In: Accounting
what are the implications of inventory costing, contingent liabilities, and revenue recognition with regards to a opening a new business.
1. Inventory costing - A new business will have to decide on which method of inventory costing it will have to use. There are four methods of costing inventory items. They are FIFO (first in first out), LIFO (last in first out), weighted average and specific identification. A company must decide on which method of inventory to use keeping in mind its business and economic scenario. If prices are rising then use of LIFO method will lead to lower taxes. This is because its cost of goods sold will consist of latest inventories that are priced higher due to rising prices. Thus a new business should decide on which method of inventory costing should it use keeping in mind its business and economic scenario.
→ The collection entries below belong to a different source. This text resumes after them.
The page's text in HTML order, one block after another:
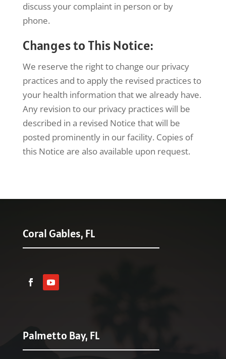
discuss your complaint in person or by
phone.
Changes to This Notice:
We reserve the right to change our privacy
practices and to apply the revised practices to
your health information that we already have.
Any revision to our privacy practices will be
described in a revised Notice that will be
posted prominently in our facility. Copies of
this Notice are also available upon request.
Coral Gables, FL
Palmetto Bay, FL
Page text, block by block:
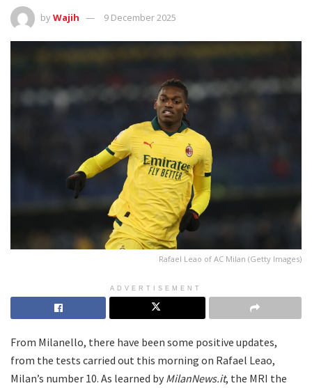
byWajih 9 December 2025
Rafael Leao of AC Milan (Getty Images)
ADVERTISEMENT
From Milanello, there have been some positive updates,
from the tests carried out this morning on Rafael Leao,
Milan’s number 10. As learned by MilanNews.it, the MRI the
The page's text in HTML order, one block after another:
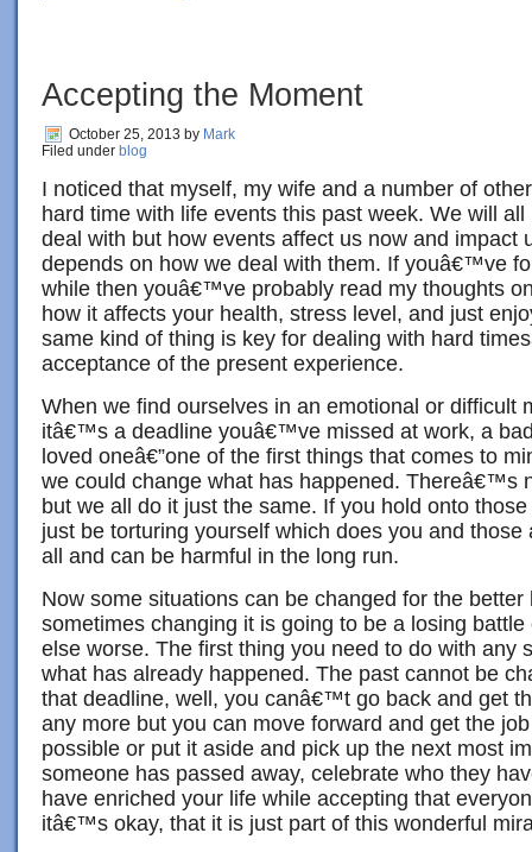
Accepting the Moment
October 25, 2013 by Mark
Filed under blog
I noticed that myself, my wife and a number of
hard time with life events this past week. We will
deal with but how events affect us now and impact
depends on how we deal with them. If youâ€™ve
while then youâ€™ve probably read my thoughts
how it affects your health, stress level, and just
same kind of thing is key for dealing with hard
acceptance of the present experience.
When we find ourselves in an emotional or difficult
itâ€™s a deadline youâ€™ve missed at work, a
loved oneâ€”one of the first things that comes to
we could change what has happened. Thereâ€™s
but we all do it just the same. If you hold onto
just be torturing yourself which does you and those
all and can be harmful in the long run.
Now some situations can be changed for the
sometimes changing it is going to be a losing
else worse. The first thing you need to do with any
what has already happened. The past cannot be
that deadline, well, you canâ€™t go back and get
any more but you can move forward and get the
possible or put it aside and pick up the next most
someone has passed away, celebrate who they
have enriched your life while accepting that
itâ€™s okay, that it is just part of this wonderful
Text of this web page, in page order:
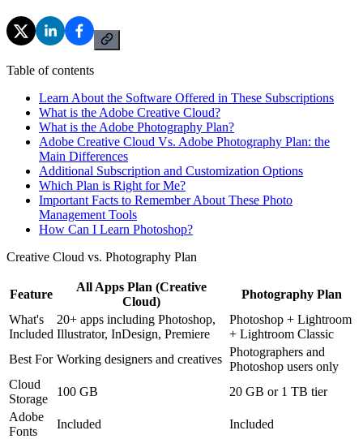
Table of contents
Learn About the Software Offered in These Subscriptions
What is the Adobe Creative Cloud?
What is the Adobe Photography Plan?
Adobe Creative Cloud Vs. Adobe Photography Plan: the
Main Differences
Additional Subscription and Customization Options
Which Plan is Right for Me?
Important Facts to Remember About These Photo
Management Tools
How Can I Learn Photoshop?
Creative Cloud vs. Photography Plan
Feature
All Apps Plan (Creative
Cloud)
Photography Plan
What's
Included
20+ apps including Photoshop,
Illustrator, InDesign, Premiere
Photoshop + Lightroom
+ Lightroom Classic
Best For Working designers and creatives
Photographers and
Photoshop users only
Cloud
Storage
100 GB
20 GB or 1 TB tier
Adobe
Fonts
Included Included
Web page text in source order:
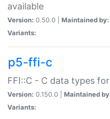
available
Version: 0.50.0 | Maintained by:
Variants:
p5-ffi-c
FFI::C - C data types for
Version: 0.150.0 | Maintained
Variants:
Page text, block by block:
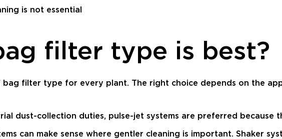
is not essential
filter type is best?
bag filter type for every plant. The right choice depends on the
dust-collection duties, pulse-jet systems are preferred
can make sense where gentler cleaning is important. Shaker

2. Contingent liabilities – Contingent liabilities are potential liabilities that may arise depending on the outcome of a future event that remains uncertain. A new business will have to determine if its contingent liabilities are probable and its amount can be estimated or if the liability is possible but not probable. If the contingent liability is both probable and the amount can be estimated then the new business will have to record the amount with a journal entry. However if the contingent liability is only possible and not probable then a new business will just have to provide a disclosure. In cases where contingent liabilities are remote then no journal entry and no disclosure will be required.
3. Revenue recognition – As per the GAAP (generally accepted accounting principles) revenue should be recognized on the occurrence of a critical event and when the amount of revenue is measurable. A new business should ensure that it recognizes revenue when it is realized and earned, and not generally or necessarily when it is received.
A new business may follow an accrual basis of accounting or a cash basis of accounting. If the new business has an accrual basis of accounting then it will record revenue only when the revenue generation process is completed and revenue has been earned (not necessarily received). If the new business has a cash basis of accounting then it will record its revenue only when cash payment has been received by the new business.